DATA FOR PROCESSING:

_ _ _ _ _ _ _

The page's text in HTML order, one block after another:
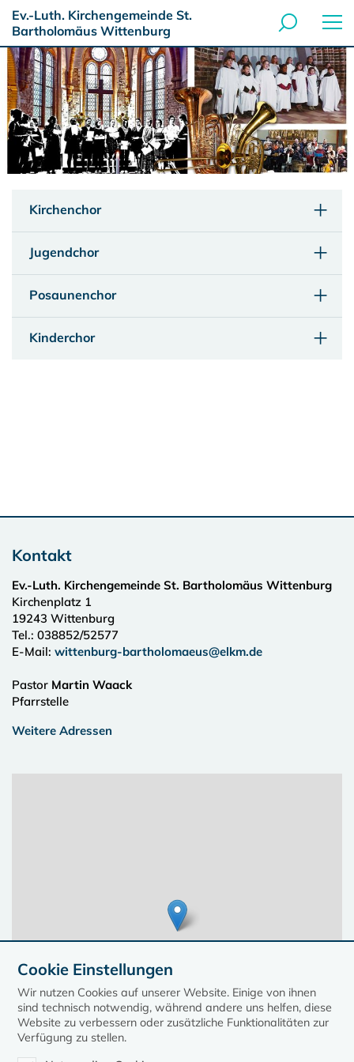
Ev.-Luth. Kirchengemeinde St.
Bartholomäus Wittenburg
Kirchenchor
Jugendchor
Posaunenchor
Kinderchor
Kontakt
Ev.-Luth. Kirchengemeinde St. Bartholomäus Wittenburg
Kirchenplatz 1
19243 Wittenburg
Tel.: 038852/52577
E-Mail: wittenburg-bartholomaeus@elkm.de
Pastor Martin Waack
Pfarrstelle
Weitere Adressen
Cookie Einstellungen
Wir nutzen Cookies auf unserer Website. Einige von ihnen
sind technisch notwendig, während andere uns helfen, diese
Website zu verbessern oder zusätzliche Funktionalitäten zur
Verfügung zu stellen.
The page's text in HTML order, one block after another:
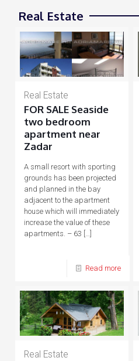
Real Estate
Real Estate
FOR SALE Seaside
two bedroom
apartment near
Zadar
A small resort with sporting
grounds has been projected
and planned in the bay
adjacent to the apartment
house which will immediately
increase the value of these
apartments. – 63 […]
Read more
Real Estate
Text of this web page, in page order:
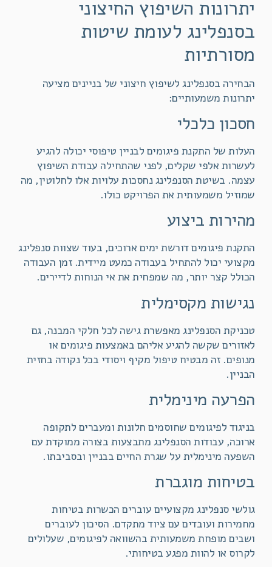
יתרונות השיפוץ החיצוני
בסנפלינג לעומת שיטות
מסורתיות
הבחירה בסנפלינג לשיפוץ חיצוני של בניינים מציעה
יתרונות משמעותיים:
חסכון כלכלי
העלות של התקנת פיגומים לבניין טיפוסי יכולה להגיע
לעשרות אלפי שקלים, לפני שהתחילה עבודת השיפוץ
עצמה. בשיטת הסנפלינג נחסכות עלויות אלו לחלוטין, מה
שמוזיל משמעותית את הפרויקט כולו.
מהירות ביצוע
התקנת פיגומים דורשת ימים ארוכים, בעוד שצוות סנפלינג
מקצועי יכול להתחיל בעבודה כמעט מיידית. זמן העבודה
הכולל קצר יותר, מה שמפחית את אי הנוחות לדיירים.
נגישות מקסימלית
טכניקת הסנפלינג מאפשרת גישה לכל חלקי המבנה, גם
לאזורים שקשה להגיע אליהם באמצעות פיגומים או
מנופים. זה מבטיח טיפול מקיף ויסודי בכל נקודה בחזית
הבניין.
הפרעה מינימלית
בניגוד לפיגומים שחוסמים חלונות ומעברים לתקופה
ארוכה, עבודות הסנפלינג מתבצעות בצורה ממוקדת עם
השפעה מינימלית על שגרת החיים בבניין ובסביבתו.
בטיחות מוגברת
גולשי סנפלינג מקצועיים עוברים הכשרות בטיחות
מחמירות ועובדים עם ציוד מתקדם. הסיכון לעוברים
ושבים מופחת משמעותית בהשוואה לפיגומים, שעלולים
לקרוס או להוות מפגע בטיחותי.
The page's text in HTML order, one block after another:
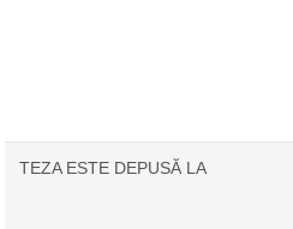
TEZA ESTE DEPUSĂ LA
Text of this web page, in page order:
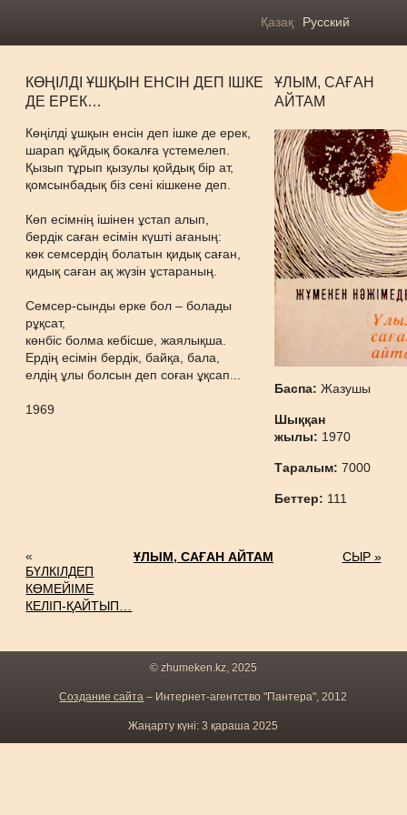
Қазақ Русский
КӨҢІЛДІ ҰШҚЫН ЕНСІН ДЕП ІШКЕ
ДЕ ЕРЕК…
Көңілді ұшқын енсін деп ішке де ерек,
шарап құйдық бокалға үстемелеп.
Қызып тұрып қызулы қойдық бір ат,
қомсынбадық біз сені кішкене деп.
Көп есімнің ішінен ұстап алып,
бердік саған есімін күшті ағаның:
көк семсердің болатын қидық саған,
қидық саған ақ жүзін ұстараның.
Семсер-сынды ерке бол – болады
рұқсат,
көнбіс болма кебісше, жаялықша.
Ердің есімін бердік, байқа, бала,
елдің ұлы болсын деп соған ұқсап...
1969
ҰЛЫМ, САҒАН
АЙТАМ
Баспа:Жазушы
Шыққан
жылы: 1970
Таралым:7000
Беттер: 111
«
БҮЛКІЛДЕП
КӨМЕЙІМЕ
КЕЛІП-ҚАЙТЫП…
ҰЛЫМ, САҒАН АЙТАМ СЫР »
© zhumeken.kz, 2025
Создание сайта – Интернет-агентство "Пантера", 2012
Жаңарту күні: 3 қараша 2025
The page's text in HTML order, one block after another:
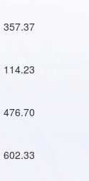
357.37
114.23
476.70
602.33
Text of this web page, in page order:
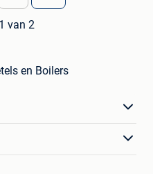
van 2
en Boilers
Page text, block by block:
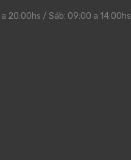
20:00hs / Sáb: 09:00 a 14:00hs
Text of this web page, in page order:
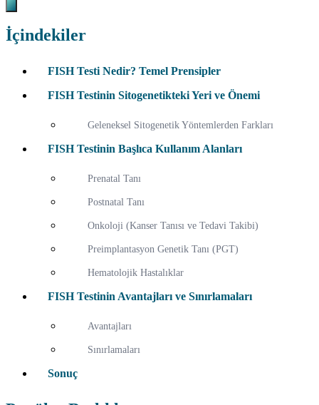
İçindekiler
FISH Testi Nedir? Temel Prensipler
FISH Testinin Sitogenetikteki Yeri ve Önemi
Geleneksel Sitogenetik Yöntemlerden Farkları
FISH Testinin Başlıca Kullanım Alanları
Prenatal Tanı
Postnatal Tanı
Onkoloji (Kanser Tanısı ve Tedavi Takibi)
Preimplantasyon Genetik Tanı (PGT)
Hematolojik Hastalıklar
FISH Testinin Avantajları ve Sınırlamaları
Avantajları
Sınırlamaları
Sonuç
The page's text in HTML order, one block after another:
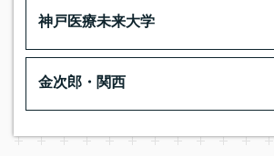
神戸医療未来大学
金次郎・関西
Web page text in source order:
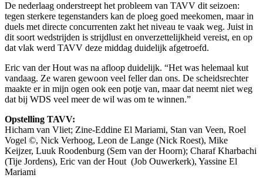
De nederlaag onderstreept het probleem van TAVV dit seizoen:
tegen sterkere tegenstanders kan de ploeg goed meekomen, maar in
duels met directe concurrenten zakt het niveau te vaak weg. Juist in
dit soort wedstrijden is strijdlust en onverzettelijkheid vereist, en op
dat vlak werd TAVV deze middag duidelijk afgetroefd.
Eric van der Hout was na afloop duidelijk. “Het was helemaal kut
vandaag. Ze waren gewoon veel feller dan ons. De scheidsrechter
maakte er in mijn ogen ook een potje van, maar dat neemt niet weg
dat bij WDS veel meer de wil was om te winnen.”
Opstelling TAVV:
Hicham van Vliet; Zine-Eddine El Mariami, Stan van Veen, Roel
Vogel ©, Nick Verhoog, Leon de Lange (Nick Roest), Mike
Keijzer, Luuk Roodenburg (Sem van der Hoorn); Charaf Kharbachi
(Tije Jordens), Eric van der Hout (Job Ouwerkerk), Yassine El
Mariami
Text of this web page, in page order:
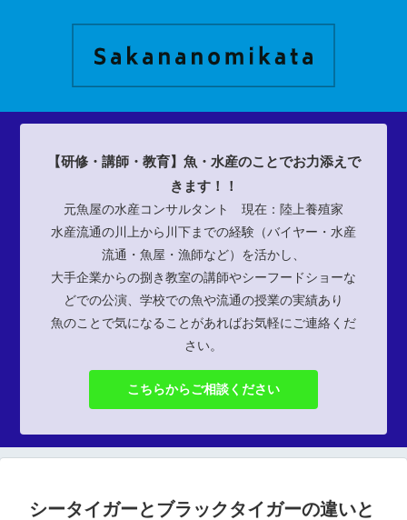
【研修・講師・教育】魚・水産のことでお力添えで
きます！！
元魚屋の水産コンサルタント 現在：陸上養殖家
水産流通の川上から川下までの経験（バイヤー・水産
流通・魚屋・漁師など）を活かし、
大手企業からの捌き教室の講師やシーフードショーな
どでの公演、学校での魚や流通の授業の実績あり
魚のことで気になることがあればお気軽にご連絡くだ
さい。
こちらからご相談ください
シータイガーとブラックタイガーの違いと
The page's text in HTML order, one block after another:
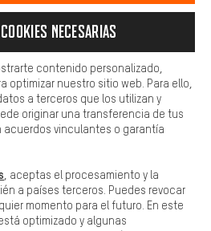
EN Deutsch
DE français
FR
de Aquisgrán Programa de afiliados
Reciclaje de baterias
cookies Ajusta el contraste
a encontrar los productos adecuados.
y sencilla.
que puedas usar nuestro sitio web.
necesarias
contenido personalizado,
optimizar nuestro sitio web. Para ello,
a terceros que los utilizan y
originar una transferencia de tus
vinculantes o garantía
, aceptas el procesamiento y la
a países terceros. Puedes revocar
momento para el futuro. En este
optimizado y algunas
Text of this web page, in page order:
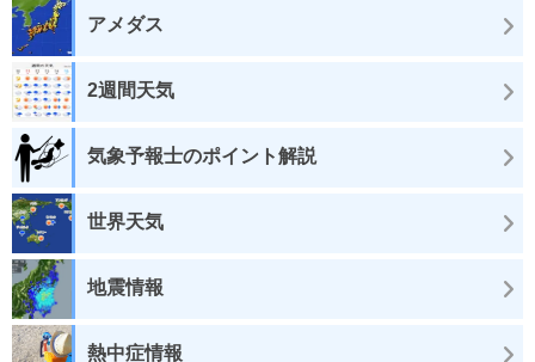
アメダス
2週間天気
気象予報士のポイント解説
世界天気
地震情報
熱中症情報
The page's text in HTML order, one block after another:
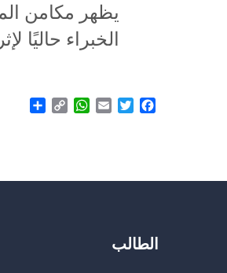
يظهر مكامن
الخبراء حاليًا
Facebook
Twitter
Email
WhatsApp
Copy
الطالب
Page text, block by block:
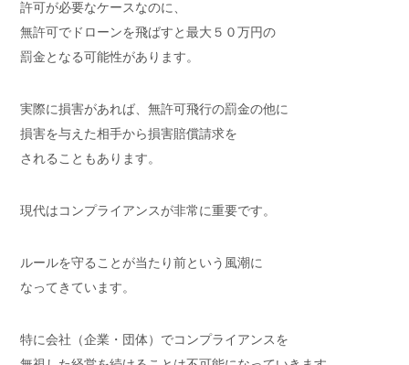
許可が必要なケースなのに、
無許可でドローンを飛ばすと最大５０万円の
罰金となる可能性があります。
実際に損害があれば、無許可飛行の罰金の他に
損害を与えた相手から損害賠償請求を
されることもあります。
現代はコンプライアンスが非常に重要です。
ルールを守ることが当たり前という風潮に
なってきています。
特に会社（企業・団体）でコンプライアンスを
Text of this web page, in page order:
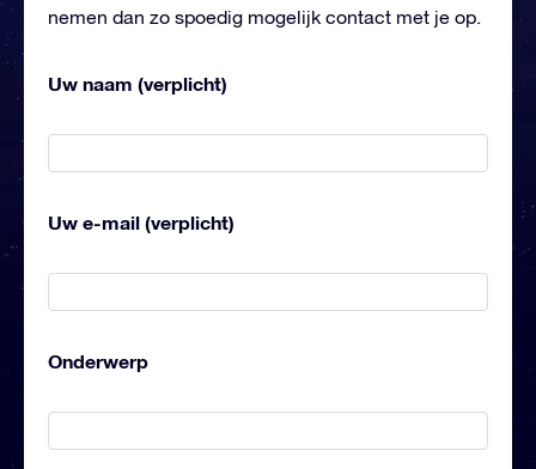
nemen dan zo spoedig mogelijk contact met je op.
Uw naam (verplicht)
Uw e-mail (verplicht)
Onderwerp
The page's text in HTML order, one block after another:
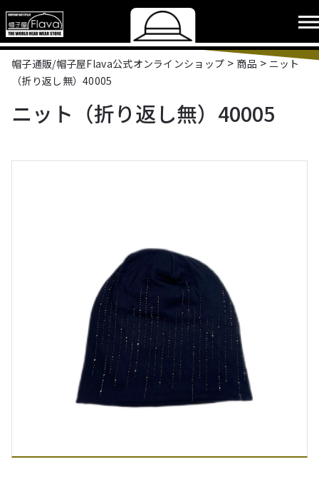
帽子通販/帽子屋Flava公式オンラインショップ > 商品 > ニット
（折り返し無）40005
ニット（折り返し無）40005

_ _ _ _ _ _ _

WORK TASK:
Could you print the listing above exactly, without the pictures?

EXERCISE OUTPUT:
The page's text in HTML order, one block after another:
Ev.-Luth. Kirchengemeinde St.
Bartholomäus Wittenburg
Kirchenchor
Jugendchor
Posaunenchor
Kinderchor
Kontakt
Ev.-Luth. Kirchengemeinde St. Bartholomäus Wittenburg
Kirchenplatz 1
19243 Wittenburg
Tel.: 038852/52577
E-Mail: wittenburg-bartholomaeus@elkm.de
Pastor Martin Waack
Pfarrstelle
Weitere Adressen
Cookie Einstellungen
Wir nutzen Cookies auf unserer Website. Einige von ihnen
sind technisch notwendig, während andere uns helfen, diese
Website zu verbessern oder zusätzliche Funktionalitäten zur
Verfügung zu stellen.
The page's text in HTML order, one block after another:
Real Estate
Real Estate
FOR SALE Seaside
two bedroom
apartment near
Zadar
A small resort with sporting
grounds has been projected
and planned in the bay
adjacent to the apartment
house which will immediately
increase the value of these
apartments. – 63 […]
Read more
Real Estate
Text of this web page, in page order:
יתרונות השיפוץ החיצוני
בסנפלינג לעומת שיטות
מסורתיות
הבחירה בסנפלינג לשיפוץ חיצוני של בניינים מציעה
יתרונות משמעותיים:
חסכון כלכלי
העלות של התקנת פיגומים לבניין טיפוסי יכולה להגיע
לעשרות אלפי שקלים, לפני שהתחילה עבודת השיפוץ
עצמה. בשיטת הסנפלינג נחסכות עלויות אלו לחלוטין, מה
שמוזיל משמעותית את הפרויקט כולו.
מהירות ביצוע
התקנת פיגומים דורשת ימים ארוכים, בעוד שצוות סנפלינג
מקצועי יכול להתחיל בעבודה כמעט מיידית. זמן העבודה
הכולל קצר יותר, מה שמפחית את אי הנוחות לדיירים.
נגישות מקסימלית
טכניקת הסנפלינג מאפשרת גישה לכל חלקי המבנה, גם
לאזורים שקשה להגיע אליהם באמצעות פיגומים או
מנופים. זה מבטיח טיפול מקיף ויסודי בכל נקודה בחזית
הבניין.
הפרעה מינימלית
בניגוד לפיגומים שחוסמים חלונות ומעברים לתקופה
ארוכה, עבודות הסנפלינג מתבצעות בצורה ממוקדת עם
השפעה מינימלית על שגרת החיים בבניין ובסביבתו.
בטיחות מוגברת
גולשי סנפלינג מקצועיים עוברים הכשרות בטיחות
מחמירות ועובדים עם ציוד מתקדם. הסיכון לעוברים
ושבים מופחת משמעותית בהשוואה לפיגומים, שעלולים
לקרוס או להוות מפגע בטיחותי.
The page's text in HTML order, one block after another:
TEZA ESTE DEPUSĂ LA
Text of this web page, in page order:
Қазақ Русский
КӨҢІЛДІ ҰШҚЫН ЕНСІН ДЕП ІШКЕ
ДЕ ЕРЕК…
Көңілді ұшқын енсін деп ішке де ерек,
шарап құйдық бокалға үстемелеп.
Қызып тұрып қызулы қойдық бір ат,
қомсынбадық біз сені кішкене деп.
Көп есімнің ішінен ұстап алып,
бердік саған есімін күшті ағаның:
көк семсердің болатын қидық саған,
қидық саған ақ жүзін ұстараның.
Семсер-сынды ерке бол – болады
рұқсат,
көнбіс болма кебісше, жаялықша.
Ердің есімін бердік, байқа, бала,
елдің ұлы болсын деп соған ұқсап...
1969
ҰЛЫМ, САҒАН
АЙТАМ
Баспа:Жазушы
Шыққан
жылы: 1970
Таралым:7000
Беттер: 111
«
БҮЛКІЛДЕП
КӨМЕЙІМЕ
КЕЛІП-ҚАЙТЫП…
ҰЛЫМ, САҒАН АЙТАМ СЫР »
© zhumeken.kz, 2025
Создание сайта – Интернет-агентство "Пантера", 2012
Жаңарту күні: 3 қараша 2025
The page's text in HTML order, one block after another:
357.37
114.23
476.70
602.33
Text of this web page, in page order:
van 2
en Boilers
Page text, block by block:
20:00hs / Sáb: 09:00 a 14:00hs
Text of this web page, in page order:
İçindekiler
FISH Testi Nedir? Temel Prensipler
FISH Testinin Sitogenetikteki Yeri ve Önemi
Geleneksel Sitogenetik Yöntemlerden Farkları
FISH Testinin Başlıca Kullanım Alanları
Prenatal Tanı
Postnatal Tanı
Onkoloji (Kanser Tanısı ve Tedavi Takibi)
Preimplantasyon Genetik Tanı (PGT)
Hematolojik Hastalıklar
FISH Testinin Avantajları ve Sınırlamaları
Avantajları
Sınırlamaları
Sonuç
The page's text in HTML order, one block after another:
神戸医療未来大学
金次郎・関西
Web page text in source order:
De nederlaag onderstreept het probleem van TAVV dit seizoen:
tegen sterkere tegenstanders kan de ploeg goed meekomen, maar in
duels met directe concurrenten zakt het niveau te vaak weg. Juist in
dit soort wedstrijden is strijdlust en onverzettelijkheid vereist, en op
dat vlak werd TAVV deze middag duidelijk afgetroefd.
Eric van der Hout was na afloop duidelijk. “Het was helemaal kut
vandaag. Ze waren gewoon veel feller dan ons. De scheidsrechter
maakte er in mijn ogen ook een potje van, maar dat neemt niet weg
dat bij WDS veel meer de wil was om te winnen.”
Opstelling TAVV:
Hicham van Vliet; Zine-Eddine El Mariami, Stan van Veen, Roel
Vogel ©, Nick Verhoog, Leon de Lange (Nick Roest), Mike
Keijzer, Luuk Roodenburg (Sem van der Hoorn); Charaf Kharbachi
(Tije Jordens), Eric van der Hout (Job Ouwerkerk), Yassine El
Mariami
Text of this web page, in page order:
【研修・講師・教育】魚・水産のことでお力添えで
きます！！
元魚屋の水産コンサルタント 現在：陸上養殖家
水産流通の川上から川下までの経験（バイヤー・水産
流通・魚屋・漁師など）を活かし、
大手企業からの捌き教室の講師やシーフードショーな
どでの公演、学校での魚や流通の授業の実績あり
魚のことで気になることがあればお気軽にご連絡くだ
さい。
こちらからご相談ください
シータイガーとブラックタイガーの違いと
The page's text in HTML order, one block after another:
EN Deutsch
DE français
FR
de Aquisgrán Programa de afiliados
Reciclaje de baterias
cookies Ajusta el contraste
a encontrar los productos adecuados.
y sencilla.
que puedas usar nuestro sitio web.
necesarias
contenido personalizado,
optimizar nuestro sitio web. Para ello,
a terceros que los utilizan y
originar una transferencia de tus
vinculantes o garantía
, aceptas el procesamiento y la
a países terceros. Puedes revocar
momento para el futuro. En este
optimizado y algunas
Text of this web page, in page order:
アメダス
2週間天気
気象予報士のポイント解説
世界天気
地震情報
熱中症情報
The page's text in HTML order, one block after another:
يظهر مكامن
الخبراء حاليًا
Facebook
Twitter
Email
WhatsApp
Copy
الطالب
Page text, block by block:
許可が必要なケースなのに、
無許可でドローンを飛ばすと最大５０万円の
罰金となる可能性があります。
実際に損害があれば、無許可飛行の罰金の他に
損害を与えた相手から損害賠償請求を
されることもあります。
現代はコンプライアンスが非常に重要です。
ルールを守ることが当たり前という風潮に
なってきています。
特に会社（企業・団体）でコンプライアンスを
Text of this web page, in page order:
nemen dan zo spoedig mogelijk contact met je op.
Uw naam (verplicht)
Uw e-mail (verplicht)
Onderwerp
The page's text in HTML order, one block after another:
帽子通販/帽子屋Flava公式オンラインショップ > 商品 > ニット
（折り返し無）40005
ニット（折り返し無）40005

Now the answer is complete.